A detailed description of the datasets, analysis pipelines and results obtained for the cork oak draft genome assembly can be found in the manuscript published in the journal Scientific Data (https://www.nature.com/articles/sdata201869).

High-throughput sequence data generated in the Illumina platform was used for the assembly of the cork oak draft genome. A mixture of paired-end and mate-pair libraries were produced, to perform the de novo assembly and scaffolding steps, and a total of 10,560,988,448 reads were generated. RNA-seq data was also produced for five cork oak tissues, including xylem, inner bark, phellem, pollen and leaf. The transcriptomic data (1,530,447,601 reads) was subsequently used in the annotation of the draft genome.
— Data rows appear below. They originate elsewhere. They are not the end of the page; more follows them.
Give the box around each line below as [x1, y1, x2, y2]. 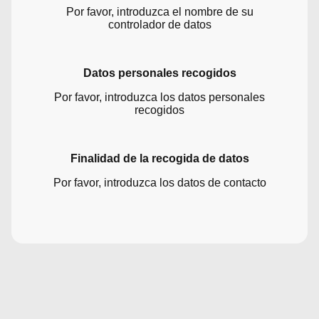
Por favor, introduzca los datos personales [54, 90, 265, 103]
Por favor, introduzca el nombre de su [66, 5, 253, 18]
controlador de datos [108, 18, 211, 31]
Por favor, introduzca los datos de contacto [53, 176, 266, 189]
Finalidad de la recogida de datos [70, 152, 249, 164]
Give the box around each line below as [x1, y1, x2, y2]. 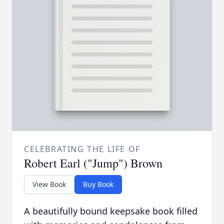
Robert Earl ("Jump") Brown [24, 155, 162, 171]
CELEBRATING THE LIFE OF [24, 143, 140, 155]
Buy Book [83, 179, 113, 189]
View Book [32, 179, 66, 189]
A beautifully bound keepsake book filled [24, 205, 197, 217]
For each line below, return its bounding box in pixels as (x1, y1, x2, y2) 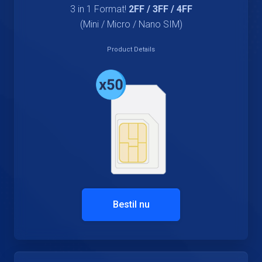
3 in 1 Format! (70, 4, 129, 15)
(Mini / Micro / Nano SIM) (80, 19, 182, 30)
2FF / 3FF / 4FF (128, 4, 192, 15)
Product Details (107, 46, 155, 54)
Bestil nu (112, 198, 150, 210)
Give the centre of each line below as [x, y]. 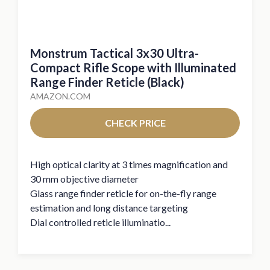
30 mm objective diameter [84, 178]
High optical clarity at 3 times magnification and [129, 164]
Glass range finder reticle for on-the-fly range [123, 193]
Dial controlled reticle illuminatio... [100, 222]
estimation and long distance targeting [109, 207]
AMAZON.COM [60, 96]
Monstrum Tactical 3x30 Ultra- [115, 53]
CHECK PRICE [135, 122]
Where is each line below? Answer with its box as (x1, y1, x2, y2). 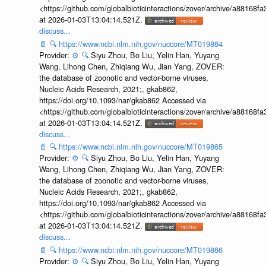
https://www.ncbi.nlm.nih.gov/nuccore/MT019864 (58, 37, 223, 49)
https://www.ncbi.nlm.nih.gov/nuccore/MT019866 (58, 243, 223, 255)
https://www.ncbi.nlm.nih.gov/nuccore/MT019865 (58, 141, 223, 153)
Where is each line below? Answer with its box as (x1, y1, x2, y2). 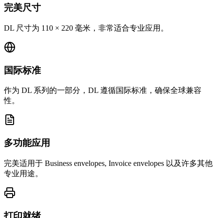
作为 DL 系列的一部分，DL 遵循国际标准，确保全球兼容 (4, 86, 201, 95)
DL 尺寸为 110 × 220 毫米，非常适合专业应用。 (4, 24, 168, 32)
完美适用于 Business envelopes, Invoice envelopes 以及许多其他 (4, 159, 213, 167)
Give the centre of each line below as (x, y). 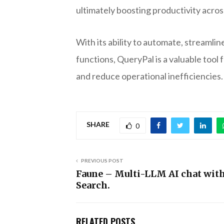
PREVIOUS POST (102, 160)
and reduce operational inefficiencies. (149, 76)
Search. (93, 185)
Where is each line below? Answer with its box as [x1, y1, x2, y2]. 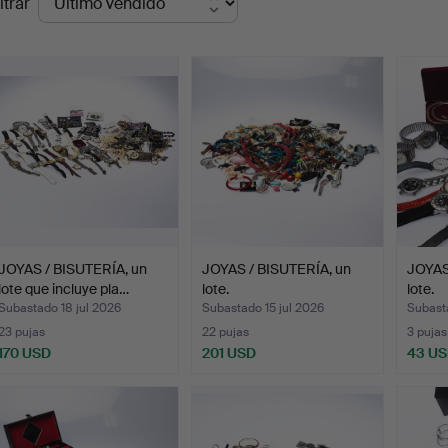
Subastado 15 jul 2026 [202, 300, 325, 317]
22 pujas [202, 324, 250, 341]
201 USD [202, 344, 257, 363]

The cork oak draft genome contains 23,344 scaffolds, for an assembly length of 953.3 Mb. The N50 observed was 465.2 Kb, while the longest scaffold was 2,284,287 bp in length. A large percentage of the draft genome was contained in the longer scaffolds. For example, the 2,022 scaffolds with a minimum length of 100 Kb contained 823.7 Mb of the genome, which represented 86.4% of the assembled genome.



Annotation of the draft genome predicted a total of 79,752 genes and 83,814 transcripts, including 33,658 genes validated with RNA-seq data. Functional annotation of the genome was also performed and an InterPro signature assignment was detected for 69,218 transcripts, which represented 82.6% of the total.